Records drawn from a dataset:
►

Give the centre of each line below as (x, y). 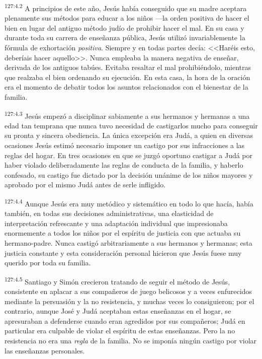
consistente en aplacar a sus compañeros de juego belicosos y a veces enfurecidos (128, 291)
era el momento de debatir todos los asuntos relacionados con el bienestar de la (126, 87)
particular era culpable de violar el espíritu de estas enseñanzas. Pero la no (120, 331)
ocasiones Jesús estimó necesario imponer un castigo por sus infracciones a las (125, 145)
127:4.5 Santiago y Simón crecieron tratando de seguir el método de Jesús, (117, 280)
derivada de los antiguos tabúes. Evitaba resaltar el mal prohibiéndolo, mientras (128, 67)
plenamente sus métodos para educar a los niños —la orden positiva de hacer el (127, 18)
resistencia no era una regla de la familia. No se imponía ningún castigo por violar (131, 341)
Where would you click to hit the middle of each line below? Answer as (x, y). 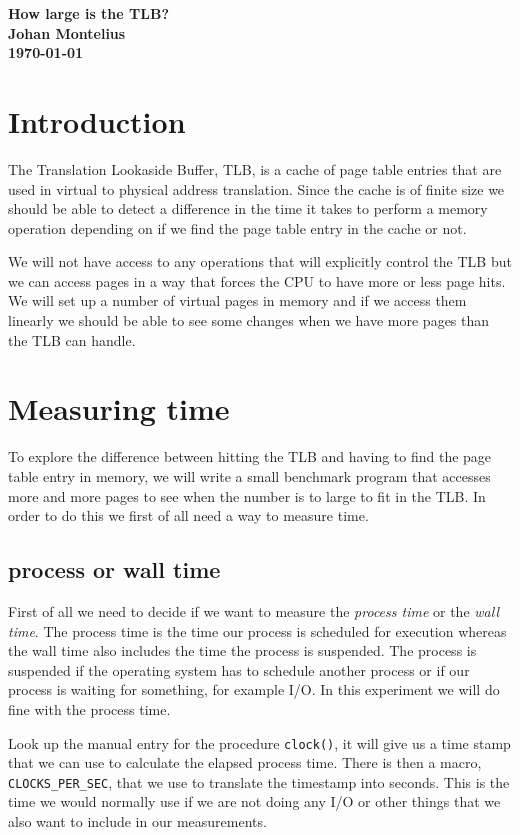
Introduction (97, 120)
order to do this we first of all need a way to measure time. (188, 515)
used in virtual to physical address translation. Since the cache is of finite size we (256, 188)
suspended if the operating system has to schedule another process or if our (239, 669)
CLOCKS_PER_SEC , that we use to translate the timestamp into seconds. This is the (259, 781)
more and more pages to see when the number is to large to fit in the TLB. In (247, 495)
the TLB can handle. (72, 339)
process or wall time (114, 569)

◄

Give back exactly the lines above starting at the line where "plenamente sus métodos" appears and ending at the line where "resistencia no era" appears, both included, with no other lines.

### Response below
plenamente sus métodos para educar a los niños —la orden positiva de hacer el (127, 18)
resistencia no era una regla de la familia. No se imponía ningún castigo por violar (131, 341)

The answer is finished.